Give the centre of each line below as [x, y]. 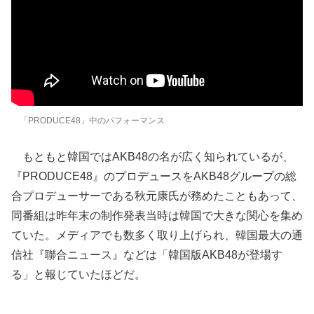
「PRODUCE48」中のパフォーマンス [92, 121]
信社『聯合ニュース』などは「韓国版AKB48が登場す [147, 255]
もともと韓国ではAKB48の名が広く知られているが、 [152, 157]
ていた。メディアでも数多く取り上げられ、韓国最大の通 [157, 235]
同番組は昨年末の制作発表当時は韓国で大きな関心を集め [157, 216]
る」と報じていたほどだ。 [78, 274]
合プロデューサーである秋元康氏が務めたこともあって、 [157, 196]
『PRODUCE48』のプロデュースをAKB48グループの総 [154, 176]
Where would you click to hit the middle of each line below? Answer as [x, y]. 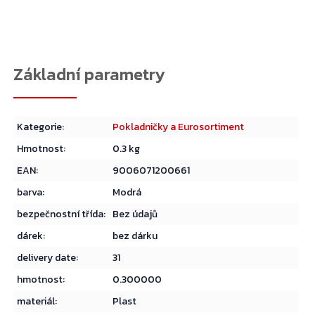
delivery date [47, 258]
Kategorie [40, 127]
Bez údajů [135, 214]
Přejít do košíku [61, 41]
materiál [36, 302]
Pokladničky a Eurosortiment [179, 127]
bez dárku [135, 236]
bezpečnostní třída [60, 214]
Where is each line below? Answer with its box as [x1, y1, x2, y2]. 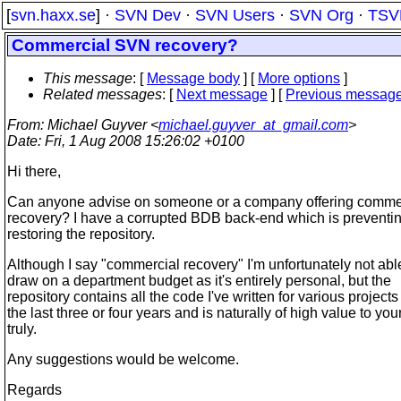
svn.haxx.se [11, 6, 96, 24]
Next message [176, 87, 268, 102]
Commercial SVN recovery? [12, 36, 238, 55]
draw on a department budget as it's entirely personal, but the [7, 273, 391, 288]
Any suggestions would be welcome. [7, 352, 239, 367]
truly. [7, 321, 37, 337]
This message [43, 71, 132, 86]
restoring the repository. [7, 226, 155, 242]
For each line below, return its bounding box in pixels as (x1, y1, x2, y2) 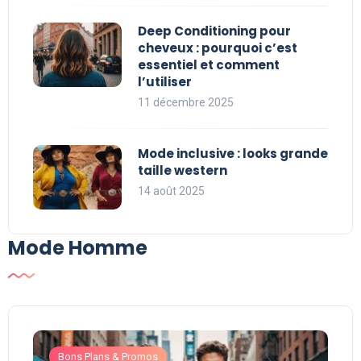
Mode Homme (8, 234, 147, 261)
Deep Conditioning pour (138, 22, 291, 39)
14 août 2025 (138, 184, 205, 197)
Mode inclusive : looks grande (138, 144, 328, 162)
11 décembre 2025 (138, 95, 234, 109)
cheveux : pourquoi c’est (138, 39, 297, 56)
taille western (138, 161, 227, 179)
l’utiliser (138, 73, 192, 90)
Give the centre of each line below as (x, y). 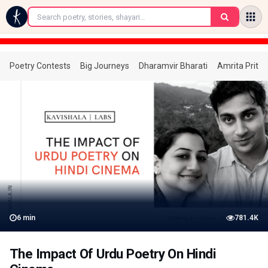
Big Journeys (105, 66)
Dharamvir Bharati (173, 66)
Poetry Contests (40, 66)
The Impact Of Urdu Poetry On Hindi (113, 254)
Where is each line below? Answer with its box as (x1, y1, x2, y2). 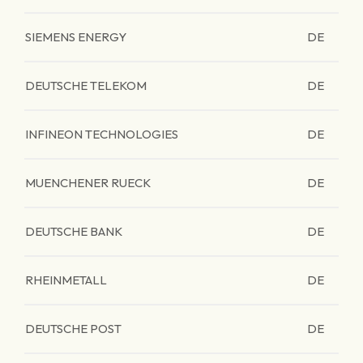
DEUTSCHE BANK (25, 224, 122, 239)
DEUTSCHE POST (25, 321, 122, 336)
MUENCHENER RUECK (25, 175, 151, 190)
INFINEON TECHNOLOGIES (25, 126, 178, 142)
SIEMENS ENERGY (25, 29, 126, 45)
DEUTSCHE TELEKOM (25, 78, 147, 93)
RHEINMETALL (25, 272, 107, 288)
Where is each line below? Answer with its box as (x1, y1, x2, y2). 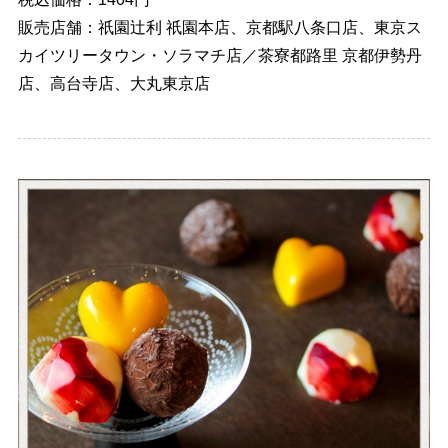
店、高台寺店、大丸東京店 (17, 75, 210, 93)
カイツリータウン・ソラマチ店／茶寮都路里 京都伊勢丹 (17, 47, 422, 65)
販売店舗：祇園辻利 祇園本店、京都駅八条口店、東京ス (17, 19, 422, 37)
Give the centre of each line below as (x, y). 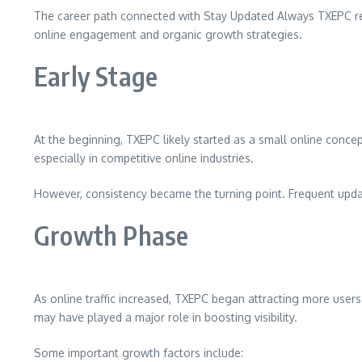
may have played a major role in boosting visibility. (166, 317)
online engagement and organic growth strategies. (168, 34)
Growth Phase (112, 235)
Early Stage (96, 76)
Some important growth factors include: (139, 353)
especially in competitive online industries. (144, 158)
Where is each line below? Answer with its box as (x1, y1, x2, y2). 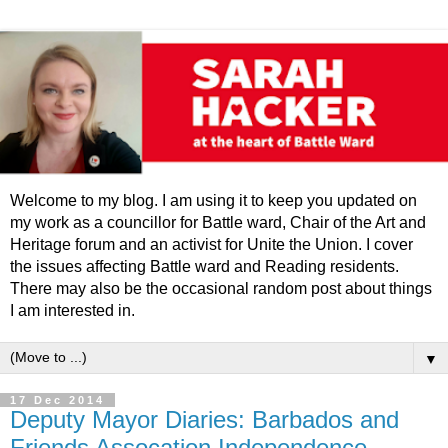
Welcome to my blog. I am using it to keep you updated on (10, 192, 417, 210)
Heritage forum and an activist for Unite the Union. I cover (10, 236, 413, 254)
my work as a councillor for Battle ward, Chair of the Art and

__Task requirements__:
Starting with the line that holds "RHEINMETALL (25, 272, 107, 288)", transcribe exactly each line through the last one of the material above, and nothing else. Do not include pictures.

__Output__:
RHEINMETALL (25, 272, 107, 288)
Where is each line below? Answer with its box as (x1, y1, x2, y2). 
店、高台寺店、大丸東京店 (17, 75, 210, 93)
カイツリータウン・ソラマチ店／茶寮都路里 京都伊勢丹 (17, 47, 422, 65)
販売店舗：祇園辻利 祇園本店、京都駅八条口店、東京ス (17, 19, 422, 37)
Give the centre of each line below as (x, y). 
may have played a major role in boosting visibility. (166, 317)
online engagement and organic growth strategies. (168, 34)
Growth Phase (112, 235)
Early Stage (96, 76)
Some important growth factors include: (139, 353)
especially in competitive online industries. (144, 158)
Where is each line below? Answer with its box as (x1, y1, x2, y2). 
Welcome to my blog. I am using it to keep you updated on (10, 192, 417, 210)
Heritage forum and an activist for Unite the Union. I cover (10, 236, 413, 254)
my work as a councillor for Battle ward, Chair of the Art and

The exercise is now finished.